Stored data
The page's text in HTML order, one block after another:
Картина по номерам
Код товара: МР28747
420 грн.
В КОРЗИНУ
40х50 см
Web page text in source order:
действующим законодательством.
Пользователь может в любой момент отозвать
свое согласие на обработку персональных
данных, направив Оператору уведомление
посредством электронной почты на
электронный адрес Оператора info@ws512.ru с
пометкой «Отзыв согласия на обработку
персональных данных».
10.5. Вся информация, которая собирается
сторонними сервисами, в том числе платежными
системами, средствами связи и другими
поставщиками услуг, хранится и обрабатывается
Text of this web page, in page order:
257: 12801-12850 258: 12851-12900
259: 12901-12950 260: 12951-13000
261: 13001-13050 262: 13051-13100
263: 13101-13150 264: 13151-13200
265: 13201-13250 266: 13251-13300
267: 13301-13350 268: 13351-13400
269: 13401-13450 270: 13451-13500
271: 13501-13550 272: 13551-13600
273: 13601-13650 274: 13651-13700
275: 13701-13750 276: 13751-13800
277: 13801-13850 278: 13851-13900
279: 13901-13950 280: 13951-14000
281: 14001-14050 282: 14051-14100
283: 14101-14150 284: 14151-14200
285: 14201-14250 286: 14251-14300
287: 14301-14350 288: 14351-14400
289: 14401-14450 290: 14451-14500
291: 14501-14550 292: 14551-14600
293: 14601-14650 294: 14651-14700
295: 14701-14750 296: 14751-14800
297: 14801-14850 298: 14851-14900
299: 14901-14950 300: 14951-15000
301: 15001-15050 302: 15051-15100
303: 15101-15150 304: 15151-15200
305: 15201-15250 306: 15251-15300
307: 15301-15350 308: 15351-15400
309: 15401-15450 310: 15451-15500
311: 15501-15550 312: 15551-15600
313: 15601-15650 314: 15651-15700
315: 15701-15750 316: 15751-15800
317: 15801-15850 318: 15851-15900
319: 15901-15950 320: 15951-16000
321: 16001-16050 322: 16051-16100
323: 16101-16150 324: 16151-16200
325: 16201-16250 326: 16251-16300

...

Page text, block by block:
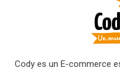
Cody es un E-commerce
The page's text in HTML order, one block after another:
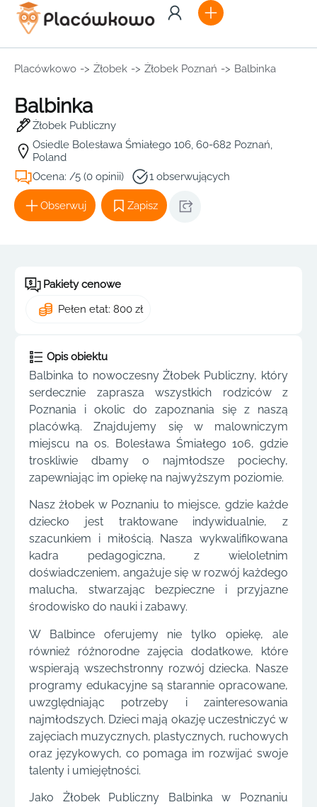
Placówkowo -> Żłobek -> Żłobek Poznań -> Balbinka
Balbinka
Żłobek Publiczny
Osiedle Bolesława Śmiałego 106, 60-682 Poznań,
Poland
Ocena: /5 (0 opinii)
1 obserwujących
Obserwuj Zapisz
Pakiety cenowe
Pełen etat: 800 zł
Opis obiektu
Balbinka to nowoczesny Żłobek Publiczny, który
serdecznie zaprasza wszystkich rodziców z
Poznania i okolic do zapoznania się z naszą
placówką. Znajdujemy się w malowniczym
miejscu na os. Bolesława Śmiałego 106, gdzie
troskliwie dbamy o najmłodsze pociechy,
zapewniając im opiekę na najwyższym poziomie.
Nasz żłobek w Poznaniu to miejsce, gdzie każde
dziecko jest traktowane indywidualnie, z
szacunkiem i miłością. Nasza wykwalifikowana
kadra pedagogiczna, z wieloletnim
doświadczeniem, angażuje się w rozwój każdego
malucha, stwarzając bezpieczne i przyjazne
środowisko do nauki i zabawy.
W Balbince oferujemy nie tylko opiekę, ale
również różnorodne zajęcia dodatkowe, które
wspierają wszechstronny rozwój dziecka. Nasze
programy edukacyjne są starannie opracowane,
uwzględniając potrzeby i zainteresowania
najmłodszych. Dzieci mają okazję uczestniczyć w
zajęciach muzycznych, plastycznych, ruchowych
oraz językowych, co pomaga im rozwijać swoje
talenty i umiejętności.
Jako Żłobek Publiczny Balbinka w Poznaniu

§ Task goal: Show all lines from the entries that hold "данных".

§ Answer to this exercise:
данных, направив Оператору уведомление
персональных данных».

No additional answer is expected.